Folha de S. Paulo
E ainda cometeu um crime contra a
epistemologia
Não foram só mentiras, ataques gratuitos e
crimes de responsabilidade que o presidente Jair Bolsonaro perpetrou no
aguardado pronunciamento em
que provaria a ocorrência de fraudes eleitorais. Ele também cometeu um crime
contra a epistemologia, quando afirmou que é impossível "comprovar que as
eleições não foram ou foram fraudadas". Como agravante, ele, numa inversão
do ônus da prova, ainda exigiu dos que dizem que o sistema eleitoral é hígido
que demonstrem sua infraudabilidade.
Se fosse isso mesmo, estaríamos condenados
a viver num mundo ainda mais incerto do que o atual. Em termos puramente lógicos,
é, sim, possível confirmar tanto a existência como a inexistência fraudes
eleitorais, embora as duas tarefas sejam muito desiguais.

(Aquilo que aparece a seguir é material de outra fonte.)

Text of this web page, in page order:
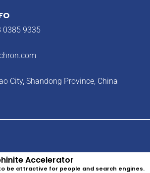
0385 9335
City, Shandong Province, China
Accelerator
be attractive for people and search engines.

A missão mais fácil é a da parte que precisa demonstrar a existência de burla. Afinal, bastaria apresentar evidência de uma única instância de manipulação para encerrar o caso. Mas, como a ausência de evidência não é evidência de ausência, provar que algo não existe ou não ocorreu, mesmo quando é possível, costuma ser bem mais trabalhoso.
No caso da eleição, eu poderia, por
exemplo, filmar secretamente o voto de todos os eleitores. Depois, eu
compararia as imagens com o resultado proclamado. Se não houver divergência,
está provado que não houve manipulação. Registre-se, porém, que essa
alternativa é muito pouco prática —além de ilegal, por violar o sigilo do voto.
É devido a essa assimetria fundamental que, em filosofia e às vezes também no direito, atribui-se o ônus da prova à parte que tem mais condições de produzi-la. No caso da propalada fraude eleitoral, ela recai sobre quem afirma que as eleições foram roubadas. E Jair Bolsonaro não apenas não apresentou evidências críveis de sua tese como, mais uma vez, recuou do que havia prometido fazer. Se o presidente provou alguma coisa, é que não tem palavra nem compromisso com os fatos.